Stevenson said his proposal should be attractive to the scientific community because it is of the same scale, price-wise, as planetary exploration. To date, NASA has flown unmanned missions past all the planets except Pluto, has made a few highly successful soft landings on Mars, has probed the clouds of Jupiter, is getting ready to probe the atmosphere of Titan, and has sent four spacecraft into interstellar space. Sending something into the Earth, Stevenson believes, will have comparable payoffs in the quest for knowledge.
"When we fly to other worlds, we are often surprised by what we find, and I think the same will be the case if we go down."
A Million Tons of Molten Iron
According to Stevenson, the crack that will have to be blasted into the Earth's surface to launch the probe will need to be several hundred meters in depth, and about a foot (30 centimeters) wide, to accommodate a volume of about 100,000 to several million tons of molten iron.
The instant the crack opens, the entire volume of iron will be dropped in, completely filling the open space, he said. Through the sheer force of its weight, the iron will create a continuing crack that will open all the way to the planet's core 3,000 kilometers (1,800 miles) below. Anything on a smaller scale may not work; anything larger will be even more expensive, so Stevenson thinks a crack of those dimensions is about right.

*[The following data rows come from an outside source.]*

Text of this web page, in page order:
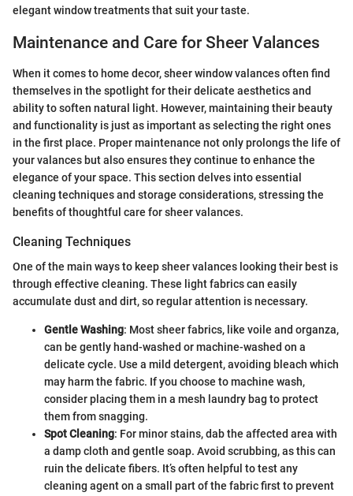
elegant window treatments that suit your taste.
Maintenance and Care for Sheer Valances
When it comes to home decor, sheer window valances often find
themselves in the spotlight for their delicate aesthetics and
ability to soften natural light. However, maintaining their beauty
and functionality is just as important as selecting the right ones
in the first place. Proper maintenance not only prolongs the life of
your valances but also ensures they continue to enhance the
elegance of your space. This section delves into essential
cleaning techniques and storage considerations, stressing the
benefits of thoughtful care for sheer valances.
Cleaning Techniques
One of the main ways to keep sheer valances looking their best is
through effective cleaning. These light fabrics can easily
accumulate dust and dirt, so regular attention is necessary.
Gentle Washing: Most sheer fabrics, like voile and organza,
can be gently hand-washed or machine-washed on a
delicate cycle. Use a mild detergent, avoiding bleach which
may harm the fabric. If you choose to machine wash,
consider placing them in a mesh laundry bag to protect
them from snagging.
Spot Cleaning: For minor stains, dab the affected area with
a damp cloth and gentle soap. Avoid scrubbing, as this can
ruin the delicate fibers. It’s often helpful to test any
cleaning agent on a small part of the fabric first to prevent
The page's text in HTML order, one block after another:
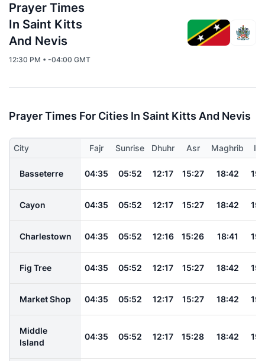
Prayer Times
In Saint Kitts
And Nevis
12:30 PM • -04:00 GMT
Prayer Times For Cities In Saint Kitts And Nevis
City Fajr Sunrise Dhuhr Asr Maghrib
Basseterre 04:35 05:52 12:17 15:27 18:42
Cayon 04:35 05:52 12:17 15:27 18:42
Charlestown 04:35 05:52 12:16 15:26 18:41
Fig Tree 04:35 05:52 12:17 15:27 18:42
Market Shop 04:35 05:52 12:17 15:27 18:42
Middle
Island
04:35 05:52 12:17 15:28 18:42
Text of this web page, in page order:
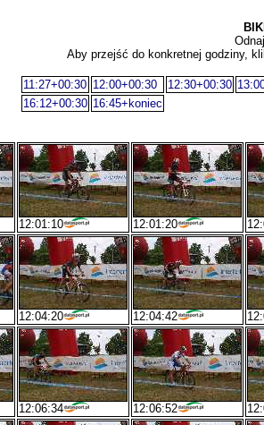
Aby przejść do konkretnej godziny,
11:27+00:30 12:00+00:30 12:30+00:30
16:12+00:30 16:45+koniec
12:01:10 12:01:20
12:04:20 12:04:42
12:06:34 12:06:52
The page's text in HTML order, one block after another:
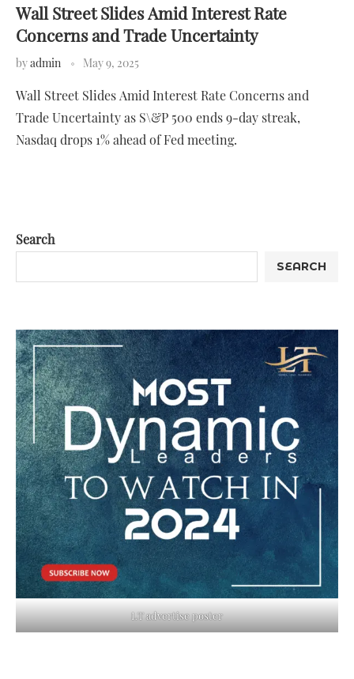
Wall Street Slides Amid Interest Rate
Concerns and Trade Uncertainty
byadmin May 9, 2025
Wall Street Slides Amid Interest Rate Concerns and
Trade Uncertainty as S\&P 500 ends 9-day streak,
Nasdaq drops 1% ahead of Fed meeting.
Search
SEARCH
LT advertise poster
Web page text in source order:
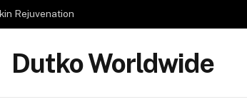
Rejuvenation
Dutko Worldwide
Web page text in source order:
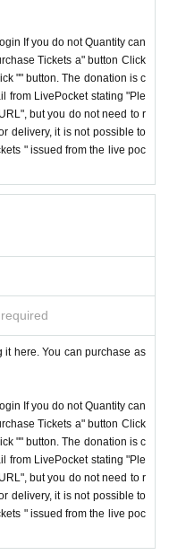
If you do not Quantity can
Tickets a" button Click
"" button. The donation is c
from LivePocket stating "Ple
but you do not need to r
delivery, it is not possible to
" issued from the live poc
here. You can purchase as
If you do not Quantity can
Tickets a" button Click
"" button. The donation is c
from LivePocket stating "Ple
but you do not need to r
delivery, it is not possible to
" issued from the live poc
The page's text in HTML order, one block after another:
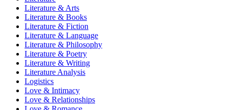
Literature & Arts
Literature & Books
Literature & Fiction
Literature & Language
Literature & Philosophy
Literature & Poetry
Literature & Writing
Literature Analysis
Logistics
Love & Intimacy
Love & Relationships

"Once you set that condition up, the crack is self-perpetuating," Stevenson said. "It's fundamentally different from drilling, where it gets harder and harderand eventually futilethe farther you go down."
The iron will continue to fall due to gravity because it is about twice the density of the surrounding material. Riding along in the mass of liquid iron will be one or more probes made of a material robust enough to withstand the heat and pressure. The probe will perhaps be the size of a grapefruit but definitely small enough to ride easily inside the 12-inch (30-centimeter) crack without getting wedged, Stevenson said.
Inside the probe will be instrumentation for data collection, which will be relayed through low-intensity mechanical waves of some sort. Because radio waves cannot propagate through Earth, this is the only way to get the data transferred, Stevenson said.
Based on the rate the molten iron would fall due to gravity, the ball would move downward into Earth at roughly human running pace (about 10 miles/16 kilometers per hour), Stevenson said.
"Each of the principles involved is based on sound knowledge of crack propagation, fluid dynamics, mechanical-wave propagation, and 'stress states,'" Stevenson said. "If these things didn't already work in nature, we would have no volcanoes and poorly performing bathroom plumbing, but little to fear from a pebble shattering our windshields."
The biggest question should not be the cost, but whether we should pursue the goal of exploring Earth's interior, he said. "That said, I'd suggest we do it if we can keep the cost under [U.S.] $10 billion."
This proposal is modest compared with the space program, Stevenson said, and may seem unrealistic only because so little effort has been devoted to it. "The time has come for action."